With the threat to food security high on the list of possible terrorist activity, the Meade County Emergency Management Coordinator, as well as area farmers and ranchers, are keeping a watchful eye on cattle, crops and grain elevators.

*“Bioterrorism has been a big issue ever since 9/11 and our beef industry is considered a very vulnerable target,” Stice said.  “Sixty-eight percent of the world’s beef is produced in a triangular area from Dodge City west to the Colorado border, south to Amarillo, Texas and back to Dodge.  This includes range cattle, feed lots and the three Southwest Kansas packing plants—National Beef, Excel and IBP—which process a combined total of one million head of livestock a day.

“One of the objectives of our team,” he continued, “is to take every precaution possible to safeguard these facilities, including any attempt to spread foreign animal diseases such as foot and mouth disease, anthrax, etc.”

“If we receive a warning that dangerous chemicals or toxins might be passing through the area, we are prepared to shut down our main highways (54, 160 and 23) immediately and begin inspecting carriers” Cox said.

“Although we’ve had no serious incidents of any kind in the county and, thus far, reports have proved to be false alarms, we intend to be on the ready in case there is an actual emergency,” Stice said.

“The entire Southwest Kansas Medical Community has been on the alert since the initial terrorist attacks,” said Mickey Thomas, Director of Meade District Hospital.  “We watch for any indication of unusual viruses, poisons, small pox, etc., and are carrying a heavier inventory of antibiotics and supplies.  We also have a task force of aids standing by if an emergency should occur.”

Although the date has not yet been confirmed, a consortium of 17 Southwest Kansas hospitals are making plans to conduct a bioterrorism mock disaster drill in October, he said.

With new diseases cropping up worldwide, we are always on the alert,” said Michele Correll, Director of the Meade County Health Department.  “As a bioterrorism measure, we are working with a six-county regional group, studying ways to identify and contain these diseases should they appear.”

Courthouses, government offices, schools, utility companies, etc. are notified during heightened alert.

“Everything changed on 9/11,” said Mark Goldsberry, Director of Lake Meade State Park.  “Although Lake Meade is less vulnerable than the larger state lakes, we are always on the alert for unusual or unexplained fish kills, bird die-offs, etc., as well as persons or activity of a suspicious nature.”

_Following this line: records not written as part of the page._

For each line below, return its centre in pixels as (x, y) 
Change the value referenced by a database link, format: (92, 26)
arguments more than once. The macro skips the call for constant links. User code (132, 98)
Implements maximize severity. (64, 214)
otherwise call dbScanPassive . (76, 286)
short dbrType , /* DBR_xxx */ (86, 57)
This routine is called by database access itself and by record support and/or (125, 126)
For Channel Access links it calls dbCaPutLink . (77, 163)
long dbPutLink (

Goldsberry is a member of the Southwest Kansas Regional Foreign Animal Disease Committee (FAD) as well as the Meade County Emergency Planning Committee.

“The success of Homeland Security depends on the involvement of the common people,” he said.  “The cowboy riding the pens, the waitress in a restaurant, the gas station attendant—any of us—may see or hear something important to our security.  The bottom line is that we all remain aware and alert at all times.”

In addition to supporting local antiterrorism planning groups, Darrell Yarnall, Senior Resident Agent for the Garden City FBI office, suggests that citizens be aware of who their neighbors are and report any suspicious persons and/or activity to the FBI or to their local law enforcement officials.

“We are concerned most about people, fitting the terrorist profile, who might move into the area and assume a new identity, using this as a base to carry on terrorist activity,” he said.                                                                                         

Dodge City Daily Globe 8/29/03

*All statistics apply to 2003

Although this article was published in 1903, Marvin Stice, former Meade County Emergency Management Coordinator, has since informed us that agencies continue to remain alert for possible terrorist’s threats.  Certain information in the article might also apply to other counties, states, etc.  (Marvin Stice resigned as Coordinator in 2010).